The proof of the lower tail bound is similar.

Let $p_i := \Pr[X_i = 1]$, and thus $1-p_i = \Pr[X_i = 0]$ and $\mu = \sum_{i=1}^n p_i$.

The idea of the proof is to apply Markov’s inequality to the random variable $e^{tX}$.
Since the exponential function is increasing, we have
$$\Pr[X \geq a] = \Pr[e^{tX} \geq e^{ta}] \leq \mathbb{E}[e^{tX}]/e^{ta}, \text{ for any } t > 0.$$
What do we gain by doing this?
When we look at the exponential function, we are using information about **all** the moments of $X$.
This is because the Taylor series of $e^{tX}$ is
$$ e^{tX} = \sum_{k=0}^\infty \frac{(tX)^k}{k!} = 1 + tX + \frac{t^2 X^2}{2!} + \frac{t^3 X^3}{3!} + \ldots$$
In particular, we define the **moment generating function** of $X$ as
$$ M_X(t) := \mathbb{E}[e^{tX}] = \sum_{k=0}^\infty \frac{t^k \mathbb{E}[X^k]}{k!}.$$
If $X = X_1 + X_2$, where $X_1$ and $X_2$ are independent, then $M_X(t) = M_{X_1}(t) M_{X_2}(t)$.
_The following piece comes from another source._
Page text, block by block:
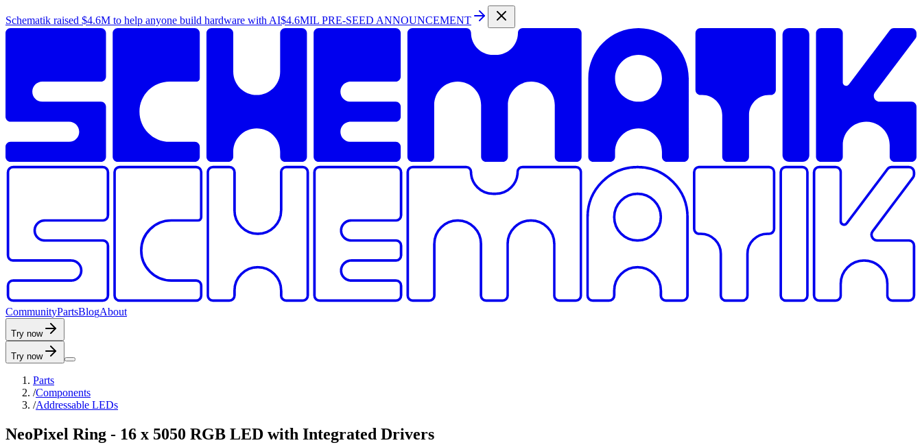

Now, let’s apply Markov’s inequality to $e^{tX}$. We have that $$ \Pr[X \geq (1+\delta)\mu] = \Pr[e^{tX} \geq e^{t \cdot (1+\delta)\mu}] \leq \frac{\mathbb{E}[e^{tX}]}{e^{t(1+\delta)\mu}}.$$ By the above, and independence of $X_i$’s, we have $$\mathbb{E}[e^{tX}] = \prod_{i=1}^n \mathbb{E}[e^{t X_i}] = \prod_{i=1}^n \left(p_i \cdot e^t + (1-p_i) \cdot 1 \right) $$ Since $p_i \cdot e^t + (1-p_i) \cdot 1 = 1 + p_i \cdot (e^t - 1) \leq e^{p_i \cdot (e^t -1)}$, as $e^x \geq 1 + x$, for all $x \geq 0$, we have $$ \dfrac{\mathbb{E}[e^{tX}]}{e^{t(1+\delta) \mu}} \leq \dfrac{1}{e^{t(1+\delta) \mu}} \cdot \prod_{i=1}^n e^{p_i \cdot (e^t -1)} = \left( \dfrac{e^{e^t-1}}{e^{t \cdot (1+\delta)}} \right)^\mu \leq \left( \dfrac{e^\delta}{(1+\delta)^{1+\delta}} \right)^\mu $$ where in the last inequality we plugged in $t = \ln(1 + \delta)$.

The main inequality follows from the above and the fact that $e^\delta/(1+\delta)^{1+\delta} \leq e^{-\delta^2/3}$, for all $0 < \delta < 1$. To see this, we can use the Taylor series of $\ln(1+x)$ for $x \in (0,1)$, which is $\ln(1+x) = x - x^2/2 + x^3/3 - \ldots$. Then, we have $(1+\delta) \ln(1+\delta) = x + x^2/2 - x^3/6 + x^4/3 \cdot 4 - \cdots$ $$ e^\delta/(1+\delta)^{1+\delta} = \exp(\delta - (1+\delta) \ln(1+\delta)) = \exp(-\delta^2/2 + \delta^3/6 - \delta^4/12 + \cdots) $$ $$ \leq e^{-\delta^2/3} \cdot \exp(- \delta^2/6 + \delta^3/6) \leq e^{-\delta^2/3} $$

**Theorem (Hoefding’s inequality):** Let $X_1, \ldots, X_n$ be independent random variables such that $X_i \in [a_i,b_i]$ for all $i \in [n]$.
Let $X = \sum_{i=1}^n X_i$ and $\mu = \mathbb{E}[X]$. Then, for any $\ell > 0$, we have
$$ \Pr[|X - \mu |\geq \ell] \leq 2 \cdot \exp\left(-\frac{2\ell^2}{\sum_{i=1}^n (b_i - a_i)^2}\right)$$

**Proof:** the proof is similar to the proof of Chernoff’s inequality, but now we use Hoeffding’s lemma instead of Markov’s inequality.

Hoeffding’s lemma states that if $Z$ is a random variable such that $Z \in [a,b]$, then $$ \mathbb{E}[e^{t(Z - \mathbb{E}[Z])}] \leq e^{t^2(b-a)^2/8}.$$